The jokes
What did the white girl say to the black girl?
"Where's the back?"
A little boy went to church. The priest said, "Get in the following positions: stand, then kneel, then bow." The little boy replies, "Can you hurry up and f**k me already?"
What did the penis say to the condom?
"Cover me, I'm going in!"
Why was the Milky Way remembered...
Because it's... DELICIOUS!
What's the definition of total chaos?
A bus load of retards passing a magnet factory.
So, I was fucking my daughter the other night, and I don't know what was funnier, the look on my wife's face, or the fact the abortion clinic let me keep her.
What’s the best thing about 28 year olds?
There’s 20 of them.
Bought my son a trampoline for his birthday. The ungrateful fucker just sat in his wheelchair and cried.
When the phone is ringing, Dad says, "If it's for me, don't answer it."
A horse walks into a bar. The bartender asks, "Why the long face?"
The horse replies, "My wife just died of cancer, and my alcohol addiction is tearing my family apart."
The bartender responds, saying "Oh" sympathetically. "Sucks to be you!" the bartender yells, throwing a bottle of wine at the horse.

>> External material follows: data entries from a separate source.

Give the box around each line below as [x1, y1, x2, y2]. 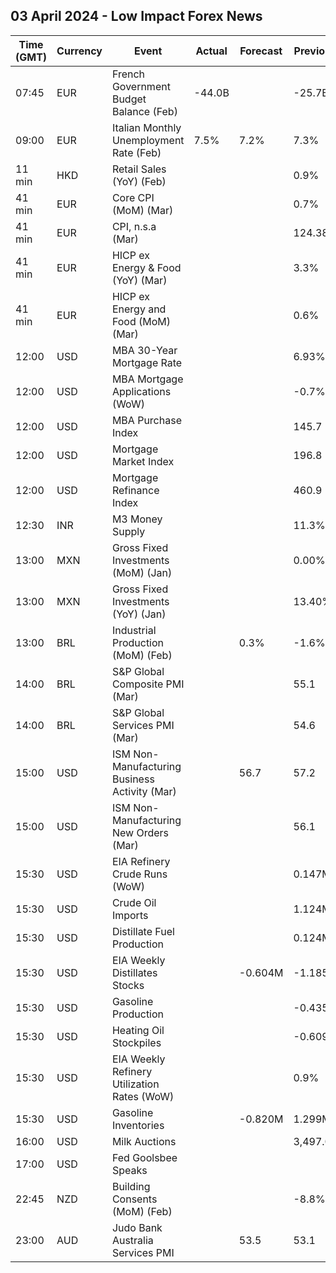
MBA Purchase [111, 413, 182, 427]
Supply [111, 524, 146, 538]
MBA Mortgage [111, 372, 184, 386]
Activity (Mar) [111, 784, 177, 798]
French [111, 67, 146, 81]
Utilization [111, 1077, 160, 1091]
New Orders [111, 825, 169, 839]
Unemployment [111, 133, 185, 147]
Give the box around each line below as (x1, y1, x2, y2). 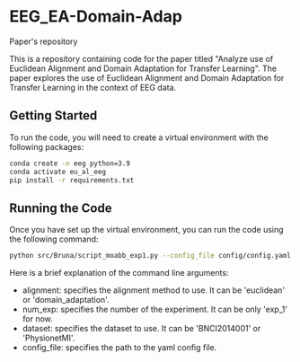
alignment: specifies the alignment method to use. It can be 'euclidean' (22, 285, 286, 296)
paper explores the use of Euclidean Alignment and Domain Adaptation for (9, 72, 285, 83)
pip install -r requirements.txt (9, 175, 135, 185)
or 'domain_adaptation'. (22, 295, 110, 305)
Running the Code (9, 200, 112, 216)
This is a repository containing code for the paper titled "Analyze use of (9, 53, 274, 64)
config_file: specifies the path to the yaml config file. (22, 342, 217, 353)
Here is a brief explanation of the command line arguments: (9, 268, 229, 278)
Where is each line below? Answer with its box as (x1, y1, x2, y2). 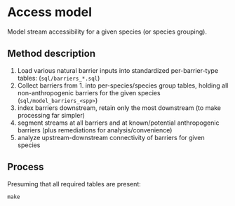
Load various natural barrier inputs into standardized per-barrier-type (17, 66, 219, 74)
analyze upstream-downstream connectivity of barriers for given (17, 133, 205, 142)
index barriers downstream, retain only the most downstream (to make (17, 103, 222, 112)
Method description (7, 48, 96, 60)
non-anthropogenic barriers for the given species (17, 88, 161, 97)
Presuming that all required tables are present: (7, 179, 142, 188)
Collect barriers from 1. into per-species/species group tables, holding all (17, 81, 229, 90)
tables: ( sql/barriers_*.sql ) (17, 74, 100, 82)
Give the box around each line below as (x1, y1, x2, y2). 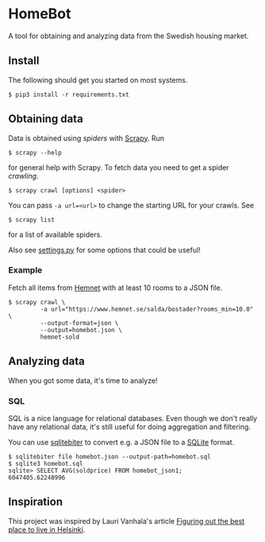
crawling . (8, 171, 39, 180)
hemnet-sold (40, 333, 80, 341)
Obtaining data (8, 112, 83, 126)
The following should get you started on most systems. (8, 75, 188, 84)
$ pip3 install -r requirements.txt (8, 91, 129, 99)
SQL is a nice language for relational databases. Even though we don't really (8, 413, 258, 423)
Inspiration (8, 495, 63, 509)
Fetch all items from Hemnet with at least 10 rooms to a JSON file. (8, 283, 223, 292)
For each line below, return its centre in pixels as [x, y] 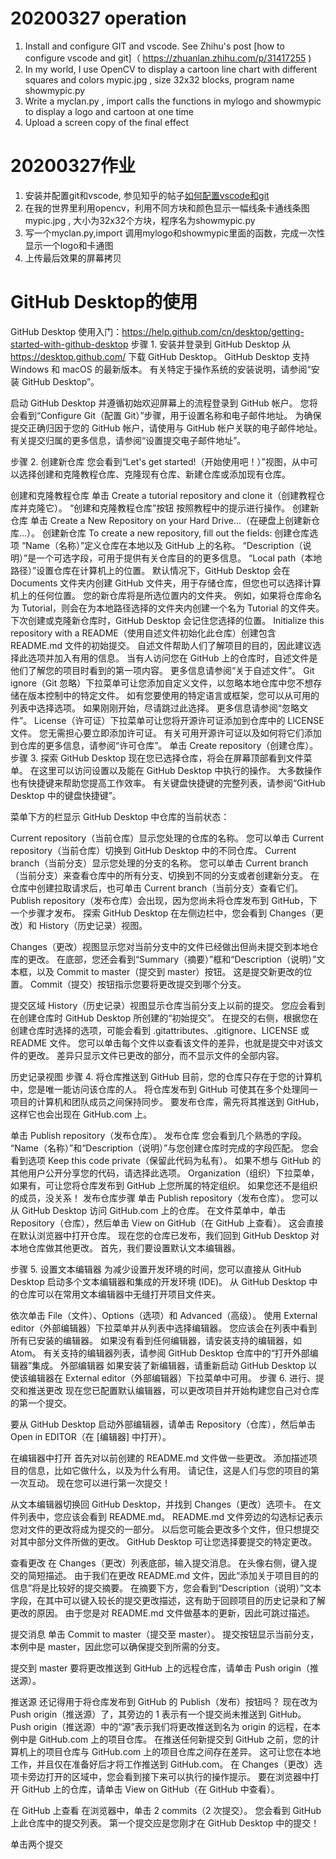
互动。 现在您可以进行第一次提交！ [99, 1483]
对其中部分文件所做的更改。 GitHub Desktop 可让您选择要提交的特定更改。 [164, 1541]
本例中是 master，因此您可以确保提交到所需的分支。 [118, 1646]
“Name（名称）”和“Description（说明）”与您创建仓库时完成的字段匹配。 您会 [165, 1148]
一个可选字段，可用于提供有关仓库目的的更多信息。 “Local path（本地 [179, 558]
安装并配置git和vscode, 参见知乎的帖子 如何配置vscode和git [147, 195]
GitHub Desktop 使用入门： [66, 331]
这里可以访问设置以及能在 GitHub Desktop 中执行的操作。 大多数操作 [180, 770]
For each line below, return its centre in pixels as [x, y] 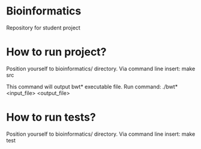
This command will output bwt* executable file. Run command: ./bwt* [92, 87]
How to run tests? [51, 117]
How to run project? [56, 52]
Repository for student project [43, 28]
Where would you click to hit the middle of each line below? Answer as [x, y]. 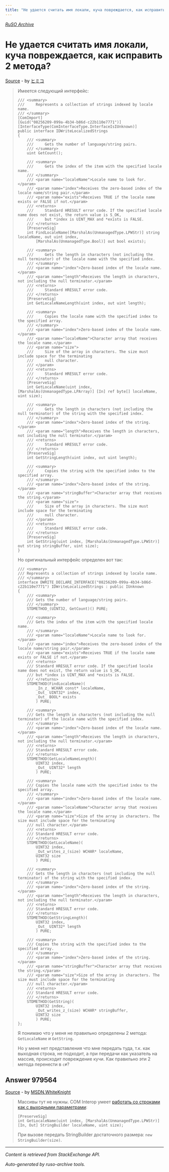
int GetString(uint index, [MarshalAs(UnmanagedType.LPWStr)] [93, 541]
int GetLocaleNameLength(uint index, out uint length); [87, 303]
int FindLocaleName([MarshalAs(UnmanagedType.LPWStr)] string [93, 233]
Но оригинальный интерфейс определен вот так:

Why did the baseball player get arrested? He tried to steal third.
Girls Are Yummy Stupid
Are Really Erectable
Tasty Honey Ejaculable
Booty Everything Sucking Titties
Gays don't be mad, read the first letter of every word :D
Why couldn’t the house see?
The blinds were down.
Person: I'd really like it if you'd stop saying my name all the time.
Random Person: Cheesus! That hurt!
Person: SERIOUSLY!?!?
What did the boy say to the girl? "Damn! You pissy, stank!"
What did the dalmatian dog say after he finished his meal?
"That hit the spot?"
A man with 20 dollars walked into Dave & Buster's. He went to the bathroom to wash his hands. He walked out without any clothes but still has his money.
What's the difference between depression and a girl?
XXXTentacion can't seem to beat depression.
The sad thing is when they ride the scooters in Wal-Mart... Really, you declining to walk is what got your fat ass in that scooter to begin with... And damned if they aren't buying diet soda... Please... cull this shit... We don't need them in society... KFC is not a disease.
How do you know you're following a DeLorean? The white line disappears.